With a billion downloads and more than 150 million monthly active creators, PicsArt isn’t just one of the world’s largest creative platforms; it is also one of the fastest-growing ones. Currently, it spans the globe and is available in over 30 languages.
At its core, PicsArt is a platform for photo & video editing that delivers its services via a mobile app that allows its users to edit images and videos, as well as apply filters/effects at the touch of a button.
As the underlying technology, several powerful AI algorithms are used to deliver the app’s functionality. One of them is a facial keypoint detection (FKD) neural network that is used to process images that contain people's faces.

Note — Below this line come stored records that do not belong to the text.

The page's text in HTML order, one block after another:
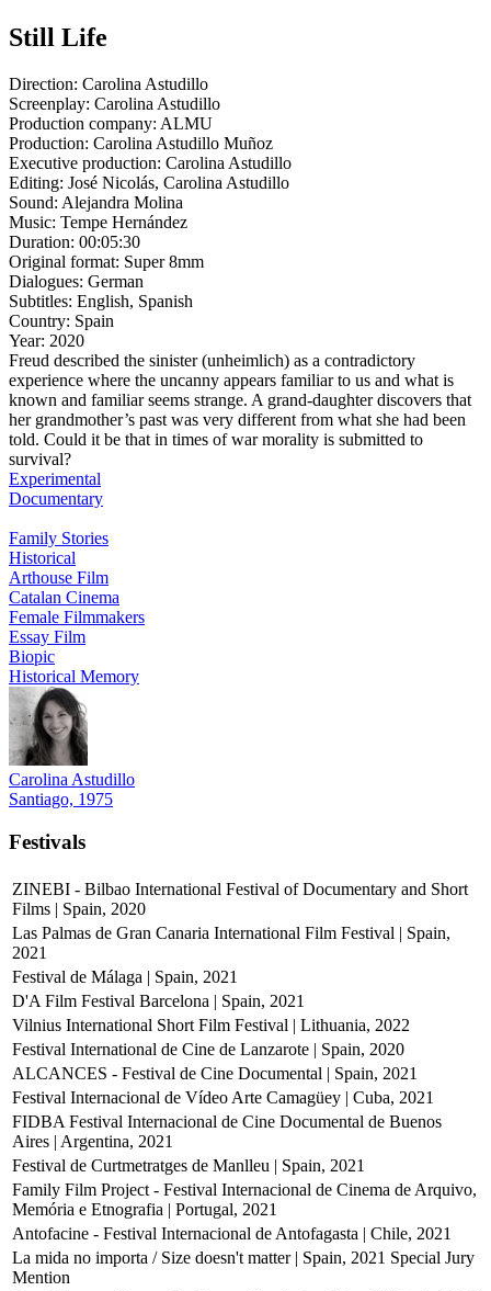
Still Life
Direction: Carolina Astudillo
Screenplay: Carolina Astudillo
Production company: ALMU
Production: Carolina Astudillo Muñoz
Executive production: Carolina Astudillo
Editing: José Nicolás, Carolina Astudillo
Sound: Alejandra Molina
Music: Tempe Hernández
Duration: 00:05:30
Original format: Super 8mm
Dialogues: German
Subtitles: English, Spanish
Country: Spain
Year: 2020
Freud described the sinister (unheimlich) as a contradictory
experience where the uncanny appears familiar to us and what is
known and familiar seems strange. A grand-daughter discovers that
her grandmother’s past was very different from what she had been
told. Could it be that in times of war morality is submitted to
survival?
Experimental
Documentary
Family Stories
Historical
Arthouse Film
Catalan Cinema
Female Filmmakers
Essay Film
Biopic
Historical Memory
Carolina Astudillo
Santiago, 1975
Festivals
ZINEBI - Bilbao International Festival of Documentary and Short
Films | Spain, 2020
Las Palmas de Gran Canaria International Film Festival | Spain,
2021
Festival de Málaga | Spain, 2021
D'A Film Festival Barcelona | Spain, 2021
Vilnius International Short Film Festival | Lithuania, 2022
Festival International de Cine de Lanzarote | Spain, 2020
ALCANCES - Festival de Cine Documental | Spain, 2021
Festival Internacional de Vídeo Arte Camagüey | Cuba, 2021
FIDBA Festival Internacional de Cine Documental de Buenos
Aires | Argentina, 2021
Festival de Curtmetratges de Manlleu | Spain, 2021
Family Film Project - Festival Internacional de Cinema de Arquivo,
Memória e Etnografia | Portugal, 2021
Antofacine - Festival Internacional de Antofagasta | Chile, 2021
La mida no importa / Size doesn't matter | Spain, 2021 Special Jury
Mention
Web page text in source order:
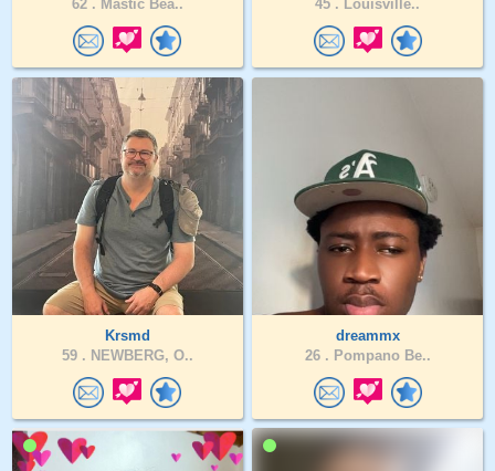
62 . Mastic Bea..
45 . Louisville..
Krsmd
59 . NEWBERG, O..
dreammx
26 . Pompano Be..
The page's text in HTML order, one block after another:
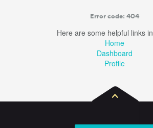
Error code: 404
Here are some helpful links
Home
Dashboard
Profile

Detecting facial key points is a very challenging problem in the field of computer vision, since facial features vary greatly from one individual to another, and even for a single individual there is a large amount of variation due to 3D pose, size, position, viewing angle, and illumination conditions. In turn, it involves detecting a dozen facial key points such as centers and corners of eyes, the tip of the nose among other features.
Therefore, one can safely state that FKD is a quite computationally intensive task and it can especially become an issue when it comes to mobile processing, as there is a limited amount of hardware on a given device.
Whether a mobile app is using FKD or another type of neural network, it is essential to minimize the system response time in any mobile application to ensure that the app performs well for any user on any device. Thus, it is advised to optimize the underlying neural networks as much as possible.
To deliver the best, most seamless user experience possible, PicsArt spent countless developer hours, used various tools that are available on the market, and carried out tons of trial and error to find the most optimal neural network architecture, thus cutting down on the system response time as much as possible. At that point, PicsArt had decreased it to 126 milliseconds.
To explore how to decrease the system response time even further, PicsArt asked enot.ai to find the optimal combination of hyperparameters from already optimised mobile blocks, thus further accelerating the underlying FKD neural network.
While the FKD neural network had already
been significantly optimized by PicsArt’s specialists and engineers,
enot.ai’s framework was able to further decrease the system response time
to 89 milliseconds, thus providing an additional +37% acceleration
that would translate to an even more improved user experience.
In turn, it is important to note that enot.ai’s framework is fully automated and the optimization on enot.ai’s side took only about a day of developer time - a fraction of the resources that PicsArt had spent up until that point. If enot.ai’s tools had been used from the very beginning, better functionality could have been brought to the app’s users significantly sooner,, at a fraction of the cost and time that it actually took.